Date: April 21, 2026
Time: 5:00 PM
Location: Independence Municipal Commons (GEHA Building)
20201 E. Jackson Drive
Room 149 – Santa Fe
Independence, MO 64057

What This Meeting Represents

This hearing is part of the formal review process for the proposed redevelopment of Noland Fashion Square.

At this stage, the Commission will review the plan, hear presentations, take public comment, and discuss the proposal before deciding whether to forward a recommendation to the City Council.

It is one of the first points in the process where the public can see how the proposal is structured and how it may move forward.

The Proposal

The plan focuses on redevelopment of approximately 32 acres near U.S. Highway 40 and Noland Road.

As outlined in our previous article 🔍Independence Under the Microscope: Noland Road Redevelopment--Plans, Impacts, and Next Steps, the concept centers on revitalizing an underperforming commercial area into a more active and viable retail area.

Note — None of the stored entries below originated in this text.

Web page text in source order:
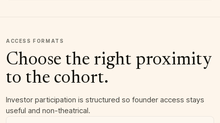
ACCESS FORMATS
Choose the right proximity
to the cohort.
Investor participation is structured so founder access stays
useful and non-theatrical.
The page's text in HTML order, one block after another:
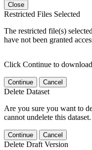
Close
Restricted Files Selected
The restricted file(s)
have not been granted
Click Continue to
Continue Cancel
Delete Dataset
Are you sure you want to
cannot undelete this dataset.
Continue Cancel
Delete Draft Version
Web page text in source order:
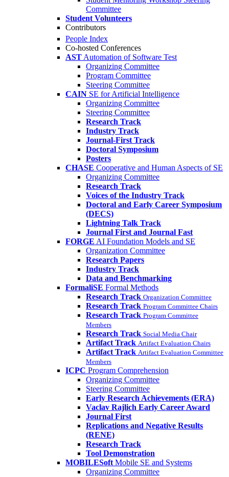
Committee
Student Volunteers
Contributors
People Index
Co-hosted Conferences
AST Automation of Software Test
Organizing Committee
Program Committee
Steering Committee
CAIN SE for Artificial Intelligence
Organizing Committee
Steering Committee
Research Track
Industry Track
Journal-First Track
Doctoral Symposium
Posters
CHASE Cooperative and Human Aspects of SE
Organizing Committee
Research Track
Voices of the Industry Track
Doctoral and Early Career Symposium
(DECS)
Lightning Talk Track
Journal First and Journal Fast
FORGE AI Foundation Models and SE
Organization Committee
Research Papers
Industry Track
Data and Benchmarking
FormaliSE Formal Methods
Research Track Organization Committee
Research Track Program Committee Chairs
Research Track Program Committee
Members
Research Track Social Media Chair
Artifact Track Artifact Evaluation Chairs
Artifact Track Artifact Evaluation Committee
Members
ICPC Program Comprehension
Organizing Committee
Steering Committee
Early Research Achievements (ERA)
Vaclav Rajlich Early Career Award
Journal First
Replications and Negative Results
(RENE)
Research Track
Tool Demonstration
MOBILESoft Mobile SE and Systems
Organizing Committee

The proposal includes demolition and renovation of existing structures, construction of new commercial space, and development of retail and restaurant uses. A grocery-anchored model is central to the plan, with Price Chopper identified as the primary anchor tenant intended to drive consistent activity at the site. Project materials and presentations describe the store as a central component of the redevelopment plan, with timelines tied to construction and opening phases.

The Structure Behind It

As discussed previously, the defining feature of projects like this is not just the physical redevelopment, but the financial structure supporting it.

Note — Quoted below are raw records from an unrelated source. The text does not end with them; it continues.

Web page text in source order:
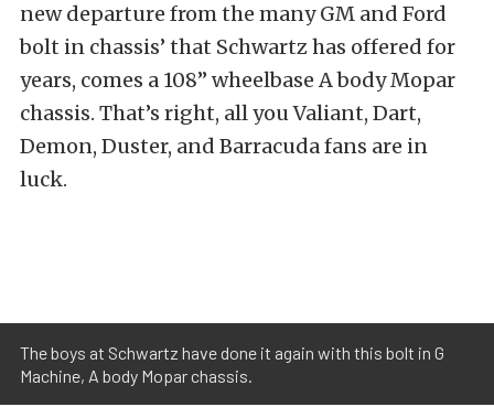
new departure from the many GM and Ford
bolt in chassis’ that Schwartz has offered for
years, comes a 108’’ wheelbase A body Mopar
chassis. That’s right, all you Valiant, Dart,
Demon, Duster, and Barracuda fans are in
luck.
The boys at Schwartz have done it again with this bolt in G
Machine, A body Mopar chassis.
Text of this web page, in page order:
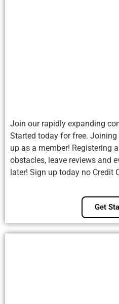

Rather than relying on a single funding source, the proposal uses multiple tools working together — Tax Increment Financing (TIF), Community Improvement Districts (CID), Transportation Development Districts (TDD), and a Chapter 100 structure.

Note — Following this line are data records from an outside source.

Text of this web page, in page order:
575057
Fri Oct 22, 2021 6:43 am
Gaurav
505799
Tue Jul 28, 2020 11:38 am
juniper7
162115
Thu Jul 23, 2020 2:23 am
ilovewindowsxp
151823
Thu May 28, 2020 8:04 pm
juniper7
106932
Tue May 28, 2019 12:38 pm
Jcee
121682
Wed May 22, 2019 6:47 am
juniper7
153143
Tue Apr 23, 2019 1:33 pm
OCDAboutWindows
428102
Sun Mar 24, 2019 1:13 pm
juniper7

Each of these tools serves a different purpose, but together they create a system in which a portion of revenue generated by the project is redirected to support its cost. These tools are often used in situations where a project, as proposed, would not be financially feasible without some form of structured support.

How That Structure Works

At the center of the financing is Tax Increment Financing.

Under a TIF structure, the current tax base is effectively set at its existing level. As redevelopment increases property values and economic activity, new tax revenue is generated above that baseline. These increases are commonly referred to as PILOTS — Payments In Lieu Of Taxes, reflecting higher property tax revenue — and EATS, or Economic Activity Taxes, reflecting increased sales and related activity.

A portion of that new revenue is then captured and used to pay for project-related costs over time. Importantly, this revenue does not exist today — it is created by the project itself once redevelopment occurs.

Alongside TIF, additional districts such as CID and TDD may impose their own taxes within the project area. These are typically paid by customers and are restricted to project-related use, such as infrastructure, maintenance, or repayment.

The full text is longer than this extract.